Note: Each bit can’t be taken in isolation as a website is a holistic thing – it is the way everything integrates together that makes it effective.

Your Starter for 10

  • Make sure it works! Visit every page and check there aren’t any gremlins.
  • Delete the distractions. Eye candy is good but too many features take the eyes away from the converting content. Only add something to the page if it adds value.
  • Don’t make me think. Ensure everything is plain and simple and the important details are on the page and right in front of me.
  • Spend time on your page titles. Still the prime source of information for the search engines so make sure each is unique and has the keywords in place.
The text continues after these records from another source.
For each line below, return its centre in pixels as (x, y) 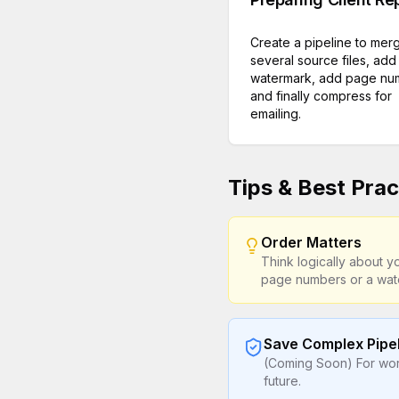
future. (282, 381)
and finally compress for (321, 96)
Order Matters (311, 242)
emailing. (276, 114)
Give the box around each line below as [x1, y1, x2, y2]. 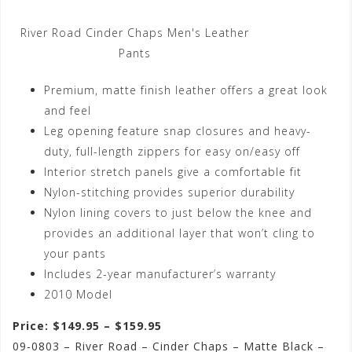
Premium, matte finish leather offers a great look [44, 82, 328, 98]
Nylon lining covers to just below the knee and [44, 205, 312, 221]
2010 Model [44, 287, 112, 302]
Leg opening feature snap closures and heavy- [44, 123, 311, 139]
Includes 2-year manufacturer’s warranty [44, 266, 276, 282]
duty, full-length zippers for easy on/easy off [44, 144, 300, 159]
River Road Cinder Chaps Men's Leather [20, 25, 249, 41]
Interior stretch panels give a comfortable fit [44, 164, 302, 180]
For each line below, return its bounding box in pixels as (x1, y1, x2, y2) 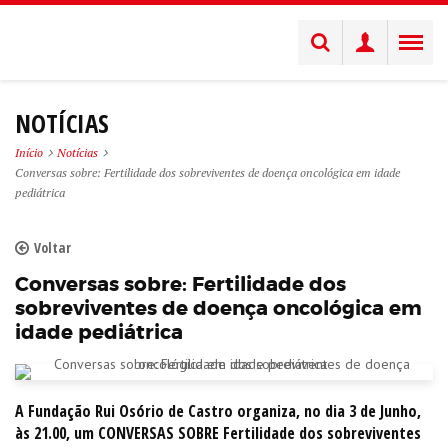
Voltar (34, 238, 71, 257)
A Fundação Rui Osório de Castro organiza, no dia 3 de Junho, (15, 400, 421, 422)
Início (15, 145, 43, 160)
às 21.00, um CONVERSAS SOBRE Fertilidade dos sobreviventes (15, 422, 421, 444)
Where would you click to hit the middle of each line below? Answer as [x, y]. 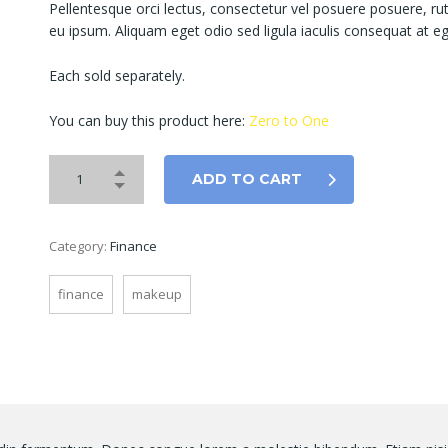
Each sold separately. [117, 75]
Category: [79, 246]
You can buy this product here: [149, 120]
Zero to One [289, 120]
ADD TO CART [247, 179]
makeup [157, 294]
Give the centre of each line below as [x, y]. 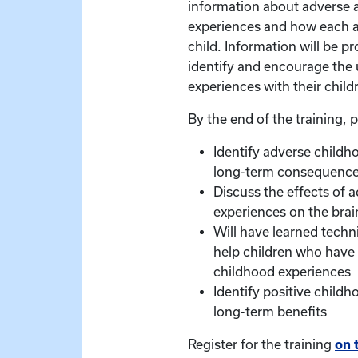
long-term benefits [270, 312]
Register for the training [261, 345]
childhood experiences [282, 272]
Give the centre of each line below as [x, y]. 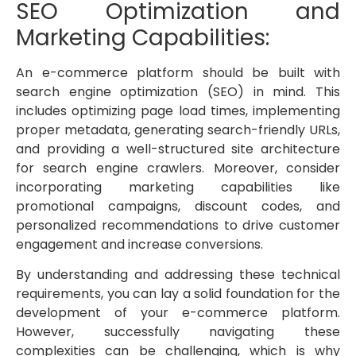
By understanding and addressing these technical [178, 275]
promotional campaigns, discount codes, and [178, 206]
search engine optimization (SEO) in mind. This [178, 91]
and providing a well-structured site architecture [178, 149]
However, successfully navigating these [178, 332]
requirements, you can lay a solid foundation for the [178, 294]
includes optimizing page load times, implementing [178, 110]
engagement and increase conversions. [139, 244]
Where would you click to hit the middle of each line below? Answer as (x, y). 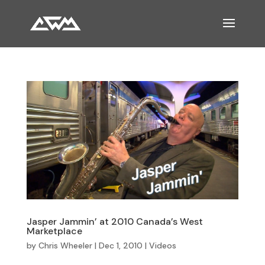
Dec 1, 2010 (120, 245)
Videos (162, 245)
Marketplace (54, 231)
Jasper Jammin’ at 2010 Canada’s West (114, 221)
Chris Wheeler (65, 245)
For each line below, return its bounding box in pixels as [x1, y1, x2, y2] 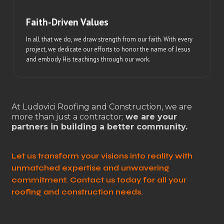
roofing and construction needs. [11, 186, 143, 196]
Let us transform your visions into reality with [11, 150, 192, 160]
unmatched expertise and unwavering [11, 162, 169, 172]
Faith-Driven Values [26, 15, 109, 28]
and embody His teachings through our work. [26, 54, 151, 63]
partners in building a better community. [11, 121, 187, 131]
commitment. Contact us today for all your [11, 174, 186, 184]
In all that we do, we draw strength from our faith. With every [26, 34, 193, 43]
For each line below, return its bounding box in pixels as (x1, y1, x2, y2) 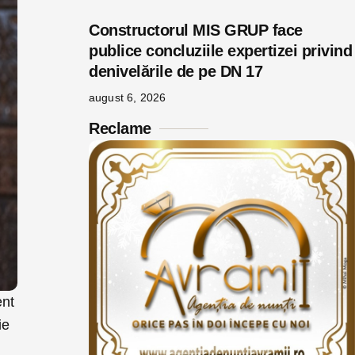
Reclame (89, 120, 151, 137)
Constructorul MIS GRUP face (89, 21, 303, 39)
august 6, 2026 (89, 91, 166, 104)
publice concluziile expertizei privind (89, 42, 352, 59)
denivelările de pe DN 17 (89, 63, 262, 80)
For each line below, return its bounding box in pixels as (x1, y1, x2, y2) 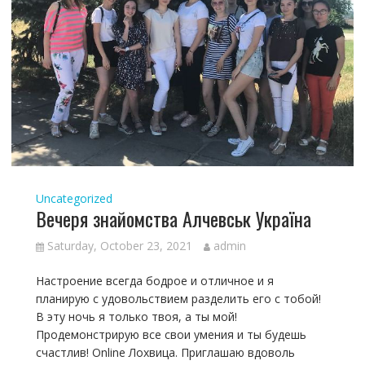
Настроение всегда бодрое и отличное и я (35, 273, 274, 289)
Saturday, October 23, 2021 (46, 238, 192, 254)
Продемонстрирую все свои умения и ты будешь (35, 327, 306, 343)
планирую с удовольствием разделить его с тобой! (35, 291, 321, 307)
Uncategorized (35, 191, 112, 207)
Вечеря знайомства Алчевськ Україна (35, 204, 311, 234)
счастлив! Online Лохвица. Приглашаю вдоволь (35, 345, 295, 361)
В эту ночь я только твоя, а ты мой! (35, 309, 237, 325)

No need to include the company name.


  • Use the same layout throughout the site, nobody likes to discover the search box has moved or the navigation changes from page to page. Keep it consistent.
  • Keep the navigation simple: at the top or down the side and repeated in the footer. Don’t use dropdowns unless absolutely necessary.
  • Backgrounds are usually a distraction, a little bit of colour is fine but not any images, especially if repeated.
  • Make sure the information is presented in a logical order: logo, navigation, main header, content and footer.
  • Put your logo where people expect, that means top left. Make sure the logo is clickable and leads back to the home page.
  • Ensure you have a hierarchical site structure. Use folders so that all related material is collected together
  • Calls to action on every page please. Put them where the visitor will see them and include both parts: the offer and the action.
  • Important information should always be above the fold. This means making sure your visitors don’t have to scroll down to see your calls to action and key features.
  • If you are running adverts on the site, integrate them so they stand out but don’t obscure the bits the visitor really wants to read. And don’t use pop ups. Ever.


  • Pretty sites make great eye candy but it’s the content that sells so make sure yours is well written, comprehensive and useful.
  • Break up your content using headings as it aids readability and helps the search engines.
  • No long sentences, no jargon, no txt spk and use proper grammar.
  • Run the copy through a spell checker and ask someone to do some proofreading.
  • Put your contact details on every page: phone number, email and address. This is good for those who need to get in contact and it helps to build trust.
  • Meta descriptions can make all the difference between someone clicking on your Google listing and the next site down so spend time writing these.
  • Include a tagline so that the poor soul who lands on an internal page can still work out who you are and what you do.

Usability and accessibility

  • Make sure the site works in all the major browsers including portable devices.
  • Check your forms to make sure they actually work and there is useful advice when a mistake is made.
  • Blue underlined links are still pretty effective so only opt for alternate styles if you really must.
  • Build a customised 404 page so if it does go awry your visitors won’t feel quite so lost.
  • Every link should have some descriptive anchor text, better for your visitors and better for the search engines. So don’t use ‘click here’.
  • All sorts of things can go wrong at checkout and it’s still the highest exit element of any website so make it well labelled, simple to use and allows the visitors to edit and check each stage. Try to buy something to make sure it works!
  • If you have a site search make sure it’s easy to find: put it up the top and again down the bottom (just like Google do).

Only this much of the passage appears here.